Pull every line with "задачи" from the data below and copy it.
──────── The data ────────
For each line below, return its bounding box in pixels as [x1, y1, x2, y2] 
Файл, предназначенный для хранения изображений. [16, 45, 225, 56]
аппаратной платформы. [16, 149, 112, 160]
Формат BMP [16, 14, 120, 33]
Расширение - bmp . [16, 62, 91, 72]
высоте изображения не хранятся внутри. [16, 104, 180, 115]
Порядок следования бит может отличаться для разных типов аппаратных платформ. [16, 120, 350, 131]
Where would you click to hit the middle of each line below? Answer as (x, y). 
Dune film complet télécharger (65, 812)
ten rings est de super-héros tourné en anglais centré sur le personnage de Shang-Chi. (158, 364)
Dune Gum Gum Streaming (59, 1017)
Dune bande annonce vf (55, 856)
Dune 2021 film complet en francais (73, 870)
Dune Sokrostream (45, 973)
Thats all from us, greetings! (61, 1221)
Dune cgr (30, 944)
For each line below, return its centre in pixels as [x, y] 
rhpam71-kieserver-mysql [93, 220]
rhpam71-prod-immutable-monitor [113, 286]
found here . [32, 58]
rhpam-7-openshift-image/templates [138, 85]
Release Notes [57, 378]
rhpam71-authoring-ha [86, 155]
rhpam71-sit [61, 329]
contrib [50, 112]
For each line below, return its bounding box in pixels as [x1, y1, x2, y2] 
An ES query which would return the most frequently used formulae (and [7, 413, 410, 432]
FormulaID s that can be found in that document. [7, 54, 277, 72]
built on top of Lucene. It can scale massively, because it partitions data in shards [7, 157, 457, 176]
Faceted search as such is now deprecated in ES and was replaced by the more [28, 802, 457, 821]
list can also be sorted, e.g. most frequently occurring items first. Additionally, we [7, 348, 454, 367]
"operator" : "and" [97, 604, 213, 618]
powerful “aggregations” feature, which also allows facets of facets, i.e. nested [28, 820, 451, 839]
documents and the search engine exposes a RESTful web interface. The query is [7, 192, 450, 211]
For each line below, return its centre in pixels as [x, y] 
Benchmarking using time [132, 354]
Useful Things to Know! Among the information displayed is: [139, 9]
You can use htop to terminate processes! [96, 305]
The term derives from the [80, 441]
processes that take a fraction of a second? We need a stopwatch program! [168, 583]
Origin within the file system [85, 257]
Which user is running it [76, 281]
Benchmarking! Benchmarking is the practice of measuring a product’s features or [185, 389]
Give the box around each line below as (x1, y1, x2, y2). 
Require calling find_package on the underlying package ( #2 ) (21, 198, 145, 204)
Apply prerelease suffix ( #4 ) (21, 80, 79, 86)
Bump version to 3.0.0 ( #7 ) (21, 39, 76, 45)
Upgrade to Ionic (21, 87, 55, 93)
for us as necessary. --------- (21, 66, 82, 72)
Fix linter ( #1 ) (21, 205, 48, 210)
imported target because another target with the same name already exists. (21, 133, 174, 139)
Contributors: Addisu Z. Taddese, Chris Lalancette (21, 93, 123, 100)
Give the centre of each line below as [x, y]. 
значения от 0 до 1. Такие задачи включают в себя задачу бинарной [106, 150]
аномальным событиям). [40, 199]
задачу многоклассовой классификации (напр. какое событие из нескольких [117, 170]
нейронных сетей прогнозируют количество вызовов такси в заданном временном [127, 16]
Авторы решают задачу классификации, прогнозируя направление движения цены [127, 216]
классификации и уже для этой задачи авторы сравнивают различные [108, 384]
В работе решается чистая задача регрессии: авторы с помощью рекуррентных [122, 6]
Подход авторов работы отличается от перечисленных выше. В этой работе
────────
Response below:
значения от 0 до 1. Такие задачи включают в себя задачу бинарной [106, 150]
классификации и уже для этой задачи авторы сравнивают различные [108, 384]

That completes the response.